63/ Oh, the groaning and moaning that will commence, because I am a memetic child, but did you know that buddhist classical enlightenment is real?
64/ It's simple to describe in the abstract: First, the mind/brain as a self-referentially reflective dynamical system stops punching itself in the face, and, second, the mind, at the bare metal, as it were, learns to treat map as map instead of territory. That's it.
65/ I think @vgr is very bear-ish on holistic solutions and world-saving. And @slatestarcodex very understandably wants to protect people from scrupulosity. And, ideologically, no one actually wants powerful humans these days because we're all fragmented and crazy.
66/ But it does come down to individual humans. And we already have the entire universe inside of us. That's what a phenomenological lifeworld is. Brains are low-dimensionally modeling the entire universe. All. of. it. ALL OF IT.
67/ We have the entire universe inside of us already.
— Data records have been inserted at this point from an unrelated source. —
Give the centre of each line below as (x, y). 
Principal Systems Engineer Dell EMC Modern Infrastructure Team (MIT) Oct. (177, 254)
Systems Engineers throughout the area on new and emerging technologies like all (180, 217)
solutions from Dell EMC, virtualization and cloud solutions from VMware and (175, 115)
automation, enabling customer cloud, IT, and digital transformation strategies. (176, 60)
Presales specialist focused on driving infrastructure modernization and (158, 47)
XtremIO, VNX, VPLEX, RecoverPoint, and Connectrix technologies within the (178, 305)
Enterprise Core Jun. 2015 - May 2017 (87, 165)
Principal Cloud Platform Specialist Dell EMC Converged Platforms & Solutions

All of our solutions are ignorant and myopic and time-sequentially fragmented, to be sure. But there's another sense in which all of our solutions, all of our actions are already holistic.
68/ The meditation training landscape is broken. But, proper, effective meditation unifies the will.
69/ Meditation improves that already-holistic solutioning of the mind, it improves on the ways in which a mind is already solving for the entire world, the entire cosmos, and all values everywhere.
70/ Meditation is an investment of thousands of hours, with opportunity costs, and/but so is a shitty university education. And/but at the end you get agency.
71/ The current meditation pipeline is long and noisy and buggy, and I'm not at the end of it (though I'm pretty close) and I can't yet hold up other examples of success (via my methods), yet. I grant you "enlightenment" isn't enough.
72/ And success won't be visible on Twitter except insofar as the entire world is just getting better. And buses and meteors and global collapse and funding and all sorts of things are still problems in the meantime. But, join me?
73/73 Effective self-transformative practice (meditation) plus memetics (and epistemology, phenomenology, sociology, history, and futurology) will solve everything.
*thank you* @signalofvirtue for agreeing with me on pretty much all the terribly, terribly-sad-and-serious-and-also-hilarious tweets in this tweetstorm that I optimized for retweetability and NO ONE SEEMS TO CARE.